8 xy / q 4if0 < y < x< q

f(x,y½q)=

  • otherwise .

We want to estimate q relative to Mean Square Error (MSE).From lecture we already know that X is a sufficient statistic forq and has density function

fX (x½q)=4 x3 / q4 if0 < x < q

0 otherwise

Consider the estimatord (x,y) =3 x y. Without computing any MSE find an estimator that will have smaller MSE than the estimatord (x,y)=3 x y and explain why that should be true.

ANSWER

To find an estimator that will have a smaller Mean Square Error (MSE) than the estimator (d(x,y) = 3xy), we need to consider a new estimator that is unbiased and has a smaller variance.

Let’s denote the new estimator as d'(x, y). Since X is a sufficient statistic for q, we can use the properties of sufficiency to construct a new estimator.
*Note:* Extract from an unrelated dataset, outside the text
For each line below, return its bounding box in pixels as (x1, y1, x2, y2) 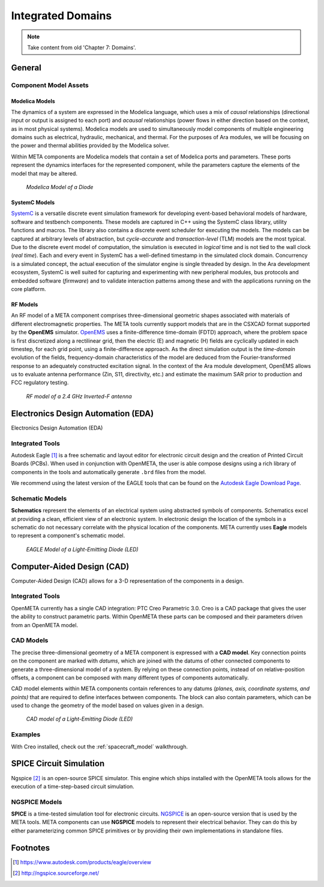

The factorization theorem states that if we can factorize the joint density function as the product of a function of the data and a function of the parameter, then the statistic representing the function of the data is sufficient for the parameter.

In this case, the joint density function is given by:

f(x, y|q) = 8xy/q^4 if 0 < y < x < q, otherwise 0.

To find a sufficient statistic, we can write the joint density function as follows:

f(x, y|q) = g(x, y) * h(q),

where g(x, y) = 8xy/q^4 if 0 < y < x < q, and h(q) is a function of q only.

Since X is a sufficient statistic for q, we can express the joint density function as:

f(x, y|q) = g(x, y) * h(q) = g(x, y) * 1, (since h(q) = 1, as q is known)

Now, using the factorization theorem, we can conclude that d'(x, y) = g(x, y) is a sufficient estimator for q.

To construct an unbiased estimator, we need to calculate the expected value of d'(x, y) and set it equal to q:

E[d'(x, y)] = E[g(x, y)] = ∫∫g(x, y) * f(x, y|q) dx dy,

where f(x, y|q) is the joint density function given earlier.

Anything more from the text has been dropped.